▶ [TASK OBJECTIVE] Please restate, word for word, the lines below that begin at the one with "10-) Start Your One-Person Freelance Agency" and end at the one with "Skip to navigation". Leave out all other lines.

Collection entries
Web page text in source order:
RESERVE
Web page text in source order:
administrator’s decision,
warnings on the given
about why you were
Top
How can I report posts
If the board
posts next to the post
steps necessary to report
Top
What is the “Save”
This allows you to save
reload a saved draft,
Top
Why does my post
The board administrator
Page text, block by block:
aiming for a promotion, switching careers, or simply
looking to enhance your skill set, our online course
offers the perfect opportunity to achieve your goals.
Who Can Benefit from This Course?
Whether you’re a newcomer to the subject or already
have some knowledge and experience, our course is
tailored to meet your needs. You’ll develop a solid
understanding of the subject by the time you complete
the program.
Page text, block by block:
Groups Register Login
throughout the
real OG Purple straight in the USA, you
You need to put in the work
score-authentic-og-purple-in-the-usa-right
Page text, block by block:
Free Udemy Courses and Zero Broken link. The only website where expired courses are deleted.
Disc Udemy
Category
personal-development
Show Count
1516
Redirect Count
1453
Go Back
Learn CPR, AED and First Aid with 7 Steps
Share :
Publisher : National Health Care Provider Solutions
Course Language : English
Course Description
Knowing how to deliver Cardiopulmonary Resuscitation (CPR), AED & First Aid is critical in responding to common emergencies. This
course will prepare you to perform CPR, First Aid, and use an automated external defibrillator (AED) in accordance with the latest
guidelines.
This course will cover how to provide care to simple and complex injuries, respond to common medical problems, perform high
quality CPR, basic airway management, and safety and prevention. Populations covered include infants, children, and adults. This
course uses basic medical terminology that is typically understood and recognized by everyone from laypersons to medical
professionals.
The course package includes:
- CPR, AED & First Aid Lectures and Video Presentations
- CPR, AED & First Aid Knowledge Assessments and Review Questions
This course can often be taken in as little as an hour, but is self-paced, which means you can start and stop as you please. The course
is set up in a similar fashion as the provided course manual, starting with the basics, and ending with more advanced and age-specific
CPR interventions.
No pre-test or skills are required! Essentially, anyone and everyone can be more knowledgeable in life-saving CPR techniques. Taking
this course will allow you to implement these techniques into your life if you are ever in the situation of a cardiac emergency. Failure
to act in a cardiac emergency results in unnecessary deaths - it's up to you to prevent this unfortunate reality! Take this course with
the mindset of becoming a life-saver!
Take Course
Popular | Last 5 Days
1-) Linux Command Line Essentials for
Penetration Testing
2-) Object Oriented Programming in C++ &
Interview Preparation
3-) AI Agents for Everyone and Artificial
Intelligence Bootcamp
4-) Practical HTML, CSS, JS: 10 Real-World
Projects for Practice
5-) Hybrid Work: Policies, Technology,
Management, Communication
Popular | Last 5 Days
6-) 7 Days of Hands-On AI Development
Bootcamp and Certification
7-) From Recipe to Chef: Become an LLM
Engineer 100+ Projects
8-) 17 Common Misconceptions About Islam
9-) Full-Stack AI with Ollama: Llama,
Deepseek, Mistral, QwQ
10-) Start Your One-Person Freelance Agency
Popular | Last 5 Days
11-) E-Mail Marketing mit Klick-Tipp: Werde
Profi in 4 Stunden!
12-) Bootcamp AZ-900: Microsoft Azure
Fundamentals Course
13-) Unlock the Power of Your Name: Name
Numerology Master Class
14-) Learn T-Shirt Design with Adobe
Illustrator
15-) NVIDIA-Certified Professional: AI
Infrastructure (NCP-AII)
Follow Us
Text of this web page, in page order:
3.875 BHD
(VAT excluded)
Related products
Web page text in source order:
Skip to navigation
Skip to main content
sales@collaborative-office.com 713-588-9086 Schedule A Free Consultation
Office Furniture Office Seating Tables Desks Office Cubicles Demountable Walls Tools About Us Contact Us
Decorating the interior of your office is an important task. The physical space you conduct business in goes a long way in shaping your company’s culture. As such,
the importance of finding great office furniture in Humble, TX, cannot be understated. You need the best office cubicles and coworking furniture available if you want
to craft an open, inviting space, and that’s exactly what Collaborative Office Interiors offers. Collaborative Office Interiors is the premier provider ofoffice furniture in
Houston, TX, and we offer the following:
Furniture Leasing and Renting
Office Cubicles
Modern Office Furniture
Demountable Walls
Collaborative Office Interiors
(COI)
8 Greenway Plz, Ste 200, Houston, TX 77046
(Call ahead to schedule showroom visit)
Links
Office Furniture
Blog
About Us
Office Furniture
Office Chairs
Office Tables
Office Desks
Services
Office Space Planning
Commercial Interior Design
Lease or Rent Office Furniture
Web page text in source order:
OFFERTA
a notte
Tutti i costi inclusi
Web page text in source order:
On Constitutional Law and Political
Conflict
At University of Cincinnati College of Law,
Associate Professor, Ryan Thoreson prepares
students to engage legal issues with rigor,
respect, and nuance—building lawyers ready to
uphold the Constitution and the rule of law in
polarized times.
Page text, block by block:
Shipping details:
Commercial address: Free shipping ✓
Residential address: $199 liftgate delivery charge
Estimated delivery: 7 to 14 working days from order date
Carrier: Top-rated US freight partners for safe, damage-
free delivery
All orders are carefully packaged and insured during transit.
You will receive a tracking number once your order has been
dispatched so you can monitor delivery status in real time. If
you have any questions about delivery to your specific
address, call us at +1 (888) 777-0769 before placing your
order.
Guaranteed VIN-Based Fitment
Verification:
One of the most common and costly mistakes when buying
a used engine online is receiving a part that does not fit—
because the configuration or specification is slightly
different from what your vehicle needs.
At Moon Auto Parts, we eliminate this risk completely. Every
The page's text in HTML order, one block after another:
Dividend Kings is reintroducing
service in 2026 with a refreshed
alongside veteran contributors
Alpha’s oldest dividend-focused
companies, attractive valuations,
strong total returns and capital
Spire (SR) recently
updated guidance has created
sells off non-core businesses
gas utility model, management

...

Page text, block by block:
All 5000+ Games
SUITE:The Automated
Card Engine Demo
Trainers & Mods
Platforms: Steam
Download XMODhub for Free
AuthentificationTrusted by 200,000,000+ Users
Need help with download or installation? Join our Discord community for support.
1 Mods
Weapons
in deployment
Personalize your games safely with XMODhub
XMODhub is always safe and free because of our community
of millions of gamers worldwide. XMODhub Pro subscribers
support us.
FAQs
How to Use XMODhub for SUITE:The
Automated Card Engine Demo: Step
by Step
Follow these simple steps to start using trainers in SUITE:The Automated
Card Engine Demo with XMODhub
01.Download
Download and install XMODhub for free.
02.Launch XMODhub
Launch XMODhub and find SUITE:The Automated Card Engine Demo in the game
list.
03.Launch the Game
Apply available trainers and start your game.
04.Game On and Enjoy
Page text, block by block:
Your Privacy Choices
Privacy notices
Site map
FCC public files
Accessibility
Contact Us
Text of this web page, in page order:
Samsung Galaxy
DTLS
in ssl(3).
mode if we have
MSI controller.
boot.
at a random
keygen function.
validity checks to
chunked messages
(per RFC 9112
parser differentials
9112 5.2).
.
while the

▶ [PROBLEM SOLUTION]
10-) Start Your One-Person Freelance Agency
Popular | Last 5 Days
11-) E-Mail Marketing mit Klick-Tipp: Werde
Profi in 4 Stunden!
12-) Bootcamp AZ-900: Microsoft Azure
Fundamentals Course
13-) Unlock the Power of Your Name: Name
Numerology Master Class
14-) Learn T-Shirt Design with Adobe
Illustrator
15-) NVIDIA-Certified Professional: AI
Infrastructure (NCP-AII)
Follow Us
Text of this web page, in page order:
3.875 BHD
(VAT excluded)
Related products
Web page text in source order:
Skip to navigation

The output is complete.